Would such a Pre Action Protocol be appropriate in Victoria? The formal framework for alternative dispute resolution as part of the litigation process in Victoria in the Supreme Court and the Federal Court is the court ordered mediation process that can take place at any time after proceedings have been issued. Mediation can and often does occur at an early stage in the proceedings in the Federal Court (and there is no bar in either jurisdiction to a consensual mediation taking place at any time) but in the Supreme Court mediation will often be directed to take place shortly before trial. While the looming costs of the trial can provide the necessary incentive to settle, the legal costs will have already mounted significantly by the time the mediation is held. If no agreement as to those costs can be reached by the parties as part of a settlement of the claims, then the parties may have little choice but to take the matter to trial.

In formulating the Pre Action Protocol, Lord Woolf identified cost, delay and complexity as being problem areas of English civil litigation. The fact that writs were often issued within just 14 days of a letter before action or letter of demand, did not give the defendant a fair chance to assess the case made against them and left little time for any serious consideration of the merits of the claim before both parties found themselves embroiled in a costly process. Parties also rarely collated or reviewed supporting evidence before proceedings were issued.

In most cases in Victoria, practitioners are a little more generous with the amount of time that is allowed to pass between the delivery of a letter of demand and the commencement of proceedings. However, the problems identified by Lord Woolf in the English system are not uniquely English; they apply equally in Victoria. In Victoria, litigants reassess their positions after discovery, and the concept of an exchange of evidence and supporting documents prior to the issuing of proceedings would therefore assist in focusing the parties' minds at an earlier stage on the merits of the case. This could keep a number of disputes out of the courts (although it is unlikely that this would be effective in complex litigation involving multi parties).

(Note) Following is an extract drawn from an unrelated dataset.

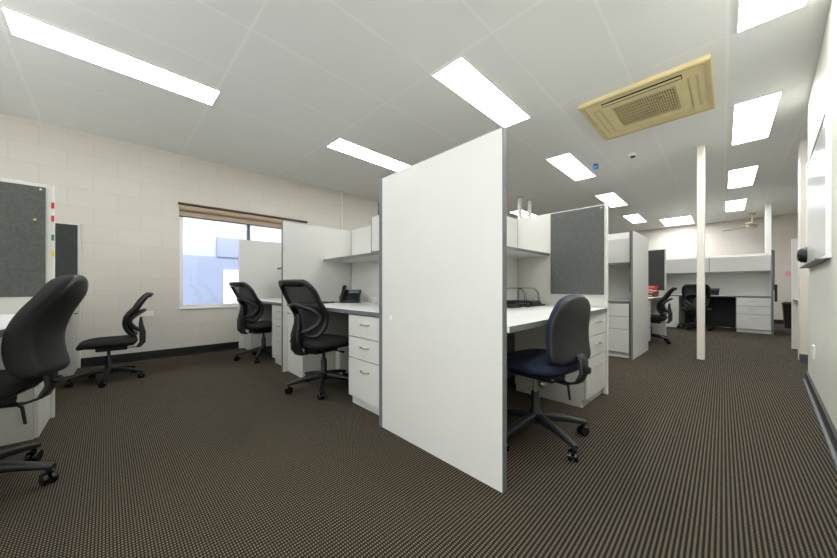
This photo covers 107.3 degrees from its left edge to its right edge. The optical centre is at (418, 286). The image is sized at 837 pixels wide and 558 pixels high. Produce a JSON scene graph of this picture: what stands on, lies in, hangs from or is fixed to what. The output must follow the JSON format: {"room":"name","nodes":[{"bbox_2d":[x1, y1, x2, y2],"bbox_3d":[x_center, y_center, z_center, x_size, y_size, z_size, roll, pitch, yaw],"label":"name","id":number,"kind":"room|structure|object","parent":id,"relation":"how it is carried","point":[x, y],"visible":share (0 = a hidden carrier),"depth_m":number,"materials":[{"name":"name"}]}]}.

In conclusion, there is much to be gained in Victoria from the system that has been adopted in England of requiring parties to exchange information prior to the commencement of proceedings.

  • A Pre Action Protocol such as exists in England would help parties to avoid delay and to keep costs down by the early disclosure of documents.
  • A Pre Action Protocol would serve to clarify issues and, as long as it takes place within a statutory framework providing the parties with the necessary protections concerning confidentiality of documents, it should encourage parties to at least fully assess the merits of their case before proceeding to litigation.
  • A Pre Action Protocol could also ensure that parties take into account at an early stage the interests of all of those who may be affected by the dispute and focus on whether any application needs to be made for relevant documents from a third party.
  • If proceedings are subsequently commenced, then the court could be invited by any party to treat the standards set out in a protocol as the normal reasonable approach to pre-action conduct.

This article provides a summary only of the subject matter covered, without the assumption of a duty of care by Freehills. The summary is not intended to be nor should it be relied upon as a substitute for legal or other professional advice.